TASK REQUIREMENTS >> Search the records for the string "right". Copy each line where it occurs.

Data extracted from a collection:
···
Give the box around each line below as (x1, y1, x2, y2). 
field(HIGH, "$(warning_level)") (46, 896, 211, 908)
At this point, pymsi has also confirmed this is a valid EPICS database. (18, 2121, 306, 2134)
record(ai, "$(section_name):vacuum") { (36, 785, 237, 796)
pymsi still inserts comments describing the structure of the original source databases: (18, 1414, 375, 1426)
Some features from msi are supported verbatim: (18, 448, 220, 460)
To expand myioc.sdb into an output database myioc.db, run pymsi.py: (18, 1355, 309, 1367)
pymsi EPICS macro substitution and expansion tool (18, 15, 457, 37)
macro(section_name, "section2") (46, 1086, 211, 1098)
···
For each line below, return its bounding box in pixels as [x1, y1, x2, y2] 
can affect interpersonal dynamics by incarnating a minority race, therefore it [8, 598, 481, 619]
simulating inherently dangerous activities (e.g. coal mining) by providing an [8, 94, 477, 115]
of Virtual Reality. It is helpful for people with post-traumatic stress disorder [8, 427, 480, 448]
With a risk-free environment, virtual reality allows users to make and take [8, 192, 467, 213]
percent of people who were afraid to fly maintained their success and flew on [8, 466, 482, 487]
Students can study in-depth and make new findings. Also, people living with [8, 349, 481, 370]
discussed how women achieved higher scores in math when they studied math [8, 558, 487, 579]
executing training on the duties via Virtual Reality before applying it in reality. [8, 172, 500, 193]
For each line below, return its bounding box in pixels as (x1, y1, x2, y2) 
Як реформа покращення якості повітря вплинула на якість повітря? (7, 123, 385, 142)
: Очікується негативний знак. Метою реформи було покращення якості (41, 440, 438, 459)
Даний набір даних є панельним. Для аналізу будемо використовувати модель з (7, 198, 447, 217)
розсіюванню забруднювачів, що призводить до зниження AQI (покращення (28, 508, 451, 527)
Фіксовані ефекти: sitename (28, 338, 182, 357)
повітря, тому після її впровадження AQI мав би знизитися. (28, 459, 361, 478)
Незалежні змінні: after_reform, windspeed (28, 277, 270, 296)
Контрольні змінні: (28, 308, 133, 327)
···
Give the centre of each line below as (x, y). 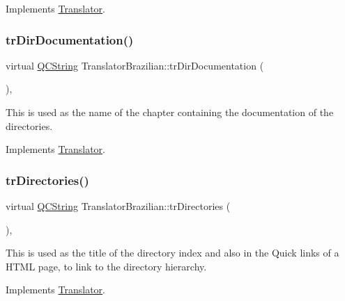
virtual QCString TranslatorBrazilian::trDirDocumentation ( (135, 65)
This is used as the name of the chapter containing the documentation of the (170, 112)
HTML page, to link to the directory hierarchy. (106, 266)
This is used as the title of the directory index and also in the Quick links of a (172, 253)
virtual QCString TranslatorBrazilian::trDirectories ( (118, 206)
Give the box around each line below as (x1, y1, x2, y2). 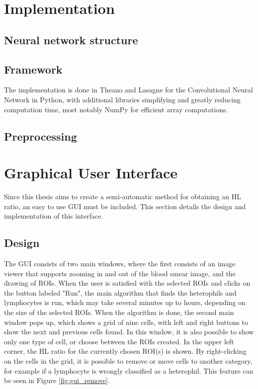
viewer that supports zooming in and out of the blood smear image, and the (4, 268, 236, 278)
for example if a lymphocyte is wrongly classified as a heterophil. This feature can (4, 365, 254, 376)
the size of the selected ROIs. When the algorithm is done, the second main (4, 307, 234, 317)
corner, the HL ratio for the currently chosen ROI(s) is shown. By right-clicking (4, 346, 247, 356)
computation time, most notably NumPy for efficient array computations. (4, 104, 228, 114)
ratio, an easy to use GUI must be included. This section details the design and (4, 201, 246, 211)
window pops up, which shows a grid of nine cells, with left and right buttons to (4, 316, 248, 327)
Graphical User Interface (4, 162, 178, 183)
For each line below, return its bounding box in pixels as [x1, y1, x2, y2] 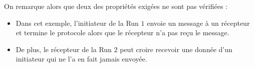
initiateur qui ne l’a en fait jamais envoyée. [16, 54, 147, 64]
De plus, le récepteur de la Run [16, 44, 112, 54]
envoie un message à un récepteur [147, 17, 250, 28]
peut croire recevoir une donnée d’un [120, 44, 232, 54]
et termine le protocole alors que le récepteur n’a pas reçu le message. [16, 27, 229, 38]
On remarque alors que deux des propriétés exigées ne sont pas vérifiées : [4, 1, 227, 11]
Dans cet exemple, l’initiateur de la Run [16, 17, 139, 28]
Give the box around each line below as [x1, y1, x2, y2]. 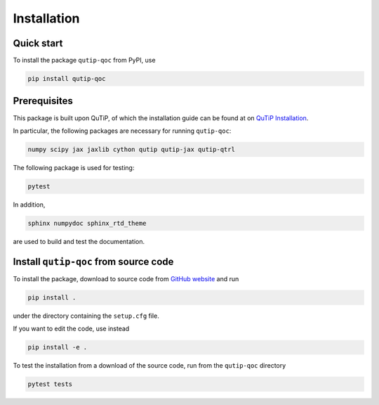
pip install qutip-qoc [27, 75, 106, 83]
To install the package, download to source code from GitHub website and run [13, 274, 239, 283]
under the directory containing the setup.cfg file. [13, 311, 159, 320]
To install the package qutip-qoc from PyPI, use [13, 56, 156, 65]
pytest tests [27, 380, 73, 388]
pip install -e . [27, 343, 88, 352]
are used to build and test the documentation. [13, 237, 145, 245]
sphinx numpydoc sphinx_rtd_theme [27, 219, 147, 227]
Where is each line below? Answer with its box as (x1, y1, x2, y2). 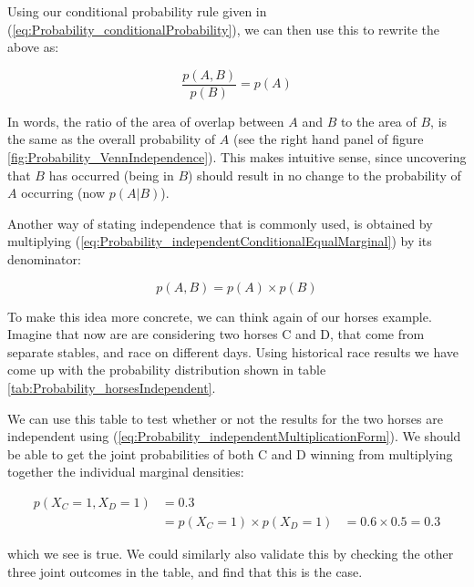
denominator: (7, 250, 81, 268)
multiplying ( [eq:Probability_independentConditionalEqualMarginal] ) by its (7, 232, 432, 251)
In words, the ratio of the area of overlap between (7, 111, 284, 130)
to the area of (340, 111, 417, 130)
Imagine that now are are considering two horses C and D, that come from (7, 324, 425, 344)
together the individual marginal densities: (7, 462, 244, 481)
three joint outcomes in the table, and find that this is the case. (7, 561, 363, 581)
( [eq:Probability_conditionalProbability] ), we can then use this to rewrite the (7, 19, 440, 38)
···
TASK RESULT >>
corner, the HL ratio for the currently chosen ROI(s) is shown. By right-clicking (4, 346, 247, 356)
window pops up, which shows a grid of nine cells, with left and right buttons to (4, 316, 248, 327)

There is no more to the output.